Biden Needs to Be Wary of Crypto Grifters

CryptocurrencyFederal ReserveFinancial RegulationFintechIndependent AgenciesTreasury Department
Biden Needs to Be Wary of Crypto Grifters

A few weeks ago, a ransomware cyber attack breached Colonial Pipeline’s systems, forcing the company, which transports gasoline to much of the Southeast, to halt its operations. Shortly after this episode, hackers targeted JBS, the world’s largest meat producer, temporarily shutting down all of its U.S. beef plants. In both cases, the affected parties paid the hackers with the popular cryptocurrency Bitcoin. (The Justice Department was able to retrieve a significant portion of the Colonial ransom.) These attacks, coupled with Bitcoin’s carbon emission–heavy mining process, have led to calls to ban the cryptocurrency.

Although designed as a fiat currency alternative, Bitcoin and other cryptocurrencies are simply speculative investment vehicles with limited social and economic value. Companies such as Coinbase, a cryptocurrency exchange, have already cashed in on consumers’ desire to tap into the speculative nature of these digital assets. And now, Wall Street also wants a piece of the pie. Major industry players, including Fidelity Investments and SkyBridge, have pushed the Securities and Exchange Commission (SEC) to approve the launch of Bitcoin exchange-traded funds. Alongside Fidelity, Paradigm, Coinbase, and Square established a new lobbying group that aims to advance crypto.

The Biden administration’s work on cracking down on Bitcoin ransom payments needs to be supplemented by addressing the entry of various cryptocurrencies into the mainstream. There are policy options that would leverage the best attributes of digital currencies without the rampant speculation and fraud potential.

In the long term, the Biden administration should work with Congress to encourage the creation of e-cash by the Treasury Department and a central bank digital currency by the Federal Reserve. E-cash is a bearer instrument similar to physical banknotes that would allow individuals to store, send, and receive token-based digital dollars. A central bank digital currency is a ledger-based instrument that would allow individuals and businesses to hold digital dollar accounts recorded as liabilities in the central bank’s accounts. The digital dollar would be a key component of the plan to extend the provision of Federal Reserve Accounts (FedAccounts) to include individuals and small businesses.

Expanding access to the Federal Reserve’s bank accounts is a true way to foster financial inclusion. Working in collaboration with the Postal Service, the Federal Reserve would be able to offer government-backed digital dollars and bank accounts to people across the country. This public provision of financial services would lead to a greater number of banked households with access to no-fee bank accounts and real-time payments. To address privacy concerns attached to the idea of a state-led digital currency, account-based digital currency should be complemented by an electronic equivalent of cash, allowing parties to retain their liberties to privately transact in the public arena.

The administration’s newly announced requirement that businesses report cryptocurrency transactions above $10,000 to the Internal Revenue Service is a welcome move to limit tax evasion. As the administration ramps up tax enforcement of digital assets, it should consider, alongside congressional Democrats, a broad financial transactions tax that would include cryptocurrency trading. The benefits of a financial transactions tax are widely acknowledged. It reduces the volume of usually unnecessary trading, freeing up economic resources for other societal uses.

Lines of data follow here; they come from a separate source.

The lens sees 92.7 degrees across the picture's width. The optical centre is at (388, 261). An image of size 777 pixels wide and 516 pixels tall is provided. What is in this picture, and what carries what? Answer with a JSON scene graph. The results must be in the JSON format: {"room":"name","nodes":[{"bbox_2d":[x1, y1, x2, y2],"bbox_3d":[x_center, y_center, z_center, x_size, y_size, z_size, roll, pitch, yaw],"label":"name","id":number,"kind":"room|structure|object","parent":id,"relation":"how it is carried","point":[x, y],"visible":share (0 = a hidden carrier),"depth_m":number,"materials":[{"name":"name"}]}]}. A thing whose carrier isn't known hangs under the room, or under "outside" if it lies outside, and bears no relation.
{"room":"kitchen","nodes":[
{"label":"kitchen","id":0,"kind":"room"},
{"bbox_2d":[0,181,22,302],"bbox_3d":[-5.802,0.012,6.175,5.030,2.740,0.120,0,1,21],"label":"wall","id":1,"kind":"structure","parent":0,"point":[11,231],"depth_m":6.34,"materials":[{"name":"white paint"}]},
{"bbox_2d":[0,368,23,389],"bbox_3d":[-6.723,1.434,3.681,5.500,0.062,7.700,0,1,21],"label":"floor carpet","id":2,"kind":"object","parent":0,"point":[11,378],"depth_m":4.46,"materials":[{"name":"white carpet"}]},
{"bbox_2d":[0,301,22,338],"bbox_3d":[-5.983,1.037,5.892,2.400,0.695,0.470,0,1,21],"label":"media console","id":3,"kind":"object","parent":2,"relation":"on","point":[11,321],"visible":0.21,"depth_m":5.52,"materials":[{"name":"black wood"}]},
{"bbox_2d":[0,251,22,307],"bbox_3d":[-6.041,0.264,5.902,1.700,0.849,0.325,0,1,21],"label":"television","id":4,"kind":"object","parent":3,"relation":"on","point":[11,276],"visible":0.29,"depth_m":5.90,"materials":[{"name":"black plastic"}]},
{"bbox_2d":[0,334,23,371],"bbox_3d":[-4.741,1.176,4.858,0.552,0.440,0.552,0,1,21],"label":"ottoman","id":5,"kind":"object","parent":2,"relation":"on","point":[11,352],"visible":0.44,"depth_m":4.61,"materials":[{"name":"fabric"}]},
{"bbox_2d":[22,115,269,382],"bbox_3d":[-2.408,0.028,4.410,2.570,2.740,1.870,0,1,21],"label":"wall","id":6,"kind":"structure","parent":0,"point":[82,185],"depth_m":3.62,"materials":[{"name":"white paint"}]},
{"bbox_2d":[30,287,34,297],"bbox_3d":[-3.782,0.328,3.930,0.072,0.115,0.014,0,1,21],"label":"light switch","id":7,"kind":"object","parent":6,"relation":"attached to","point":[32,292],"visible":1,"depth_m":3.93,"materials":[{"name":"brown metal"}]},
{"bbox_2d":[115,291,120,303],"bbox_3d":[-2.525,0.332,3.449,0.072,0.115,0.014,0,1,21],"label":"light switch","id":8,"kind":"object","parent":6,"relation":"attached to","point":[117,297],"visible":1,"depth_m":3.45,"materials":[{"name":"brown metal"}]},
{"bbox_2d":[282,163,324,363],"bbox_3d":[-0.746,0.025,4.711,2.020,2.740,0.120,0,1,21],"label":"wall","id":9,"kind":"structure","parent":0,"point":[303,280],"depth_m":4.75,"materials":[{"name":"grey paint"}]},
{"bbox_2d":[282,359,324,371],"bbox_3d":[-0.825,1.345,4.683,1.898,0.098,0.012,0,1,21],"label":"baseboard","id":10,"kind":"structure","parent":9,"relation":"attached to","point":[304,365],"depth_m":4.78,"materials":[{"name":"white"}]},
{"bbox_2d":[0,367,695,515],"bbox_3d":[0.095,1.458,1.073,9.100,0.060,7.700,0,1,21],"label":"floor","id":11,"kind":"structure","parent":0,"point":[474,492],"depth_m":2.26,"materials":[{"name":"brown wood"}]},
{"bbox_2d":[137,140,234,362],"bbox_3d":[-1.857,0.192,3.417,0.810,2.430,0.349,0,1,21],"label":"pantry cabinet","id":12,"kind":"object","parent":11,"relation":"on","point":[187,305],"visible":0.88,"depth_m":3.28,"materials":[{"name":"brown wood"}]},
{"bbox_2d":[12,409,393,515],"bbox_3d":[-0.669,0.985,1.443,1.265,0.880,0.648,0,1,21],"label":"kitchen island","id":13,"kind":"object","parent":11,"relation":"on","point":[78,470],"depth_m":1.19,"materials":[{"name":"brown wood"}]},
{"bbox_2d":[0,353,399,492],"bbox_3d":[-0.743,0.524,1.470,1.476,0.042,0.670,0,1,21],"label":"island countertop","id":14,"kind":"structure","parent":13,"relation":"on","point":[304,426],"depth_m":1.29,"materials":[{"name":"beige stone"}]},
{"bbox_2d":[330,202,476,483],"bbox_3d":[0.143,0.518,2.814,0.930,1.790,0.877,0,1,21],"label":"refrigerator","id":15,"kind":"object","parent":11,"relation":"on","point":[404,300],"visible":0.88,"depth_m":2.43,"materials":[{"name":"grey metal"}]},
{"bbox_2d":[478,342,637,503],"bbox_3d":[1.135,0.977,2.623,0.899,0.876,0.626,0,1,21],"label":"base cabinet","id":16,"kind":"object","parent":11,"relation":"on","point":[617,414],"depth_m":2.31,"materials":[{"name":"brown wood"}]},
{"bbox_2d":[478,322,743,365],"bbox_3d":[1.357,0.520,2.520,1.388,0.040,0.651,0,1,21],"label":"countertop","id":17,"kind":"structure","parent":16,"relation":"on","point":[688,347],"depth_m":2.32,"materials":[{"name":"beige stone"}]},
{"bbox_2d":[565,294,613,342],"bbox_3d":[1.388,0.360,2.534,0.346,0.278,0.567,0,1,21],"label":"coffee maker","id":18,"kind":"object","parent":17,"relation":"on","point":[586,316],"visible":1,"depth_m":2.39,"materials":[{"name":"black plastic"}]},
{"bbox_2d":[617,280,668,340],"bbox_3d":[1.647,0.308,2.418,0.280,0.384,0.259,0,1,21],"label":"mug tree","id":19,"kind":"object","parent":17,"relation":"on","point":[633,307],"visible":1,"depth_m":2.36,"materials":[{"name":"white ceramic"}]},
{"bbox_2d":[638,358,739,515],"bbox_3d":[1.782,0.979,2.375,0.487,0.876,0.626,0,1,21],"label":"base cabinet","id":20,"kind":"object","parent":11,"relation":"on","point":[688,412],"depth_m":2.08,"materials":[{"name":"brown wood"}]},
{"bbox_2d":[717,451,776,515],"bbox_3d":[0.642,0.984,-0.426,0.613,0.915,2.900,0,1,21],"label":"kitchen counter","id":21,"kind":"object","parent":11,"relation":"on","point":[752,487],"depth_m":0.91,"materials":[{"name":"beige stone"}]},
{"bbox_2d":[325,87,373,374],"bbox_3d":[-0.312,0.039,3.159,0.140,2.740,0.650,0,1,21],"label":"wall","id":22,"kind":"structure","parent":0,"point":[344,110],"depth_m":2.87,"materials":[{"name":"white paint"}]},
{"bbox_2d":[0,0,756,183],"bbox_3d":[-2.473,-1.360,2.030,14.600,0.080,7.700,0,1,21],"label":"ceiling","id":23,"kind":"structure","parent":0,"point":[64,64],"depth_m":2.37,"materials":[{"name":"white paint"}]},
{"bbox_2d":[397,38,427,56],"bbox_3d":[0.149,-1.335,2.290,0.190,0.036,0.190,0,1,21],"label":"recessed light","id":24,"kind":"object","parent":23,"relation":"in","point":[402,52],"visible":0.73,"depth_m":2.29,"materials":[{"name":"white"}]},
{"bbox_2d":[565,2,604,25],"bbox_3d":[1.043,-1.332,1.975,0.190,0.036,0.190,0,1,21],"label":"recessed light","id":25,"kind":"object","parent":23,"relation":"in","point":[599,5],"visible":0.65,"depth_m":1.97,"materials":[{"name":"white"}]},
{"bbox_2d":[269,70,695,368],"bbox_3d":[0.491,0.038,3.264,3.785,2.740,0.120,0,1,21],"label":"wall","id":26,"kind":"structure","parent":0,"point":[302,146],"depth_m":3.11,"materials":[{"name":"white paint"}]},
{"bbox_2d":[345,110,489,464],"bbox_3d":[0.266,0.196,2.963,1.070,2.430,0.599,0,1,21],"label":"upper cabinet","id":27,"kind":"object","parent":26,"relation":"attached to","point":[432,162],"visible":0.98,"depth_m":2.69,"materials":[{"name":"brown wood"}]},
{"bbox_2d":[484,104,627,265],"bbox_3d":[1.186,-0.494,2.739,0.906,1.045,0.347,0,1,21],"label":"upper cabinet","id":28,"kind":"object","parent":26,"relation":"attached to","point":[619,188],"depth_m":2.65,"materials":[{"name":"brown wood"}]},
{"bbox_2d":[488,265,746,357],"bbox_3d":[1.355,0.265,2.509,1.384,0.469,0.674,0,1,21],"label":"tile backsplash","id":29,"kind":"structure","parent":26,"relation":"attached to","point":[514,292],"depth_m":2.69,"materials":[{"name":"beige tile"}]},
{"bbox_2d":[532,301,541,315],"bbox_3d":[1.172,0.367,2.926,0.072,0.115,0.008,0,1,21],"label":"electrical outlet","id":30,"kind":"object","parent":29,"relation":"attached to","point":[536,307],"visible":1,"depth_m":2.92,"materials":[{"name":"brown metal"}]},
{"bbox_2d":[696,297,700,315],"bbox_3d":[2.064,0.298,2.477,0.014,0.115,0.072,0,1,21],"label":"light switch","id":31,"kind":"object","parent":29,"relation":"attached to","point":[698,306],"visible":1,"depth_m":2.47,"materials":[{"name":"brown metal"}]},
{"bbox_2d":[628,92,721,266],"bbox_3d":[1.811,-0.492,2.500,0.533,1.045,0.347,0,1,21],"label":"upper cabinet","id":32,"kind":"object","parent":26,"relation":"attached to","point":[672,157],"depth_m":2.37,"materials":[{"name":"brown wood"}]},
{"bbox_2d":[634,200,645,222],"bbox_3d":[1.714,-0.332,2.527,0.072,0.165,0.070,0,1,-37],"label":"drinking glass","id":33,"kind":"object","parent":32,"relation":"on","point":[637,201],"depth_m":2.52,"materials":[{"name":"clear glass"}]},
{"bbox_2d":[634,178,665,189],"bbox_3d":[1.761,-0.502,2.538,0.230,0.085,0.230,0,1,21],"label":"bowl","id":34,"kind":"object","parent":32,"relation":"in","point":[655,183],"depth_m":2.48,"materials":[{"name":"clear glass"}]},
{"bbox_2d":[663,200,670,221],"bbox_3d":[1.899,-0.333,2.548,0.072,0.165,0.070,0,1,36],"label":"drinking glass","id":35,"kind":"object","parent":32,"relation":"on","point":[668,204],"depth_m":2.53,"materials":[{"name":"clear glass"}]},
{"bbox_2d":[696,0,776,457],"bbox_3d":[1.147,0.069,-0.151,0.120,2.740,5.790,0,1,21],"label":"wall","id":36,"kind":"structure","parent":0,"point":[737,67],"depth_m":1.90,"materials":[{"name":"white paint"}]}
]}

All of this, however, would require Congress to grant new powers to the Fed and the Treasury. That poses significant challenges, which underscores the need for Biden’s appointees to look at their existing agency powers and see how they can apply to the problems posed by crypto. This, after all, is what the crypto and interrelated “fintech” industries are doing: They design their products to skirt existing regulations and powers. Biden’s team shouldn’t unilaterally surrender millions of people’s financial security.

Take investor protection. At the moment, most crypto exchanges—businesses that allow customers to trade cryptocurrencies more easily—are unregulated, creating opportunities for fraud and manipulation. The Securities and Exchange Commission already decided against including Bitcoin and other digital currencies themselves in its 2021 regulatory framework, as Chair Gary Gensler challenged Congress to empower his agency to provide the necessary oversight to ensure investor safety. However, as more individuals begin to own these digital assets, preventing fraud at the unregulated exchanges where they transact, and which report artificially created trades, becomes hugely essential.

Meanwhile, the SEC can still bring enforcement actions against individuals and businesses that flout securities law by issuing unregistered securities. While Bitcoin was created by an anonymous coder using the pseudonym Satoshi Nakamoto, coins like Ripple’s XRP were created by actual companies, and appear to serve no purpose besides enriching the company itself. Hence, they appear to be unregistered securities. The agency has brought forward 75 enforcement cases in the past eight or so years against cryptocurrencies, mainly targeting initial coin offerings. More robust enforcement of the space must be a priority for the Biden administration’s SEC.

Additionally, the SEC should continue denying Wall Street players the opportunity to found Bitcoin exchange-traded funds, since the necessary fraud and investor safeguards are still not in place. Allowing institutional investors to step into a space with little to no rules to prevent fraud and manipulation is antithetical to the public interest.

The growth of decentralized finance (DeFi) is another issue that requires a robust regulatory response. DeFi uses cryptocurrencies and “smart contracts” on blockchain to create financial instruments and provide financial services. The aim here is to cut out financial intermediaries such as banks and asset managers. Although these intermediaries have a spotty history, they operate in a regulated space and have a fiduciary duty to act in the best interest of their customers. Simply put, they can (and should) be held accountable for misdeeds. DeFi providers cannot.

As DeFi creeps into the derivatives market, the Commodity Futures Trading Commission should look into the risks and legality of an unregulated derivatives market operating alongside supervised offerings. Appointing a chair to the commission who acknowledges the importance of oversight over this growing market would be a great move for the Biden administration. Actually, nominating any chair, over five months into Biden’s term, would be an improvement.

Finally, there’s the issue of bank charters, the holy grail of legitimacy (and consumer deposits) for many fintech firms and crypto exchanges. The Office of the Comptroller of the Currency, an independent bureau housed in the Treasury Department, confers national charters to financial institutions that meet the eligibility requirements. However, Donald Trump’s acting comptroller, Brian Brooks, who has since moved on to an executive job at crypto exchange Binance.US, weakened the eligibility requirements for a national trust charter.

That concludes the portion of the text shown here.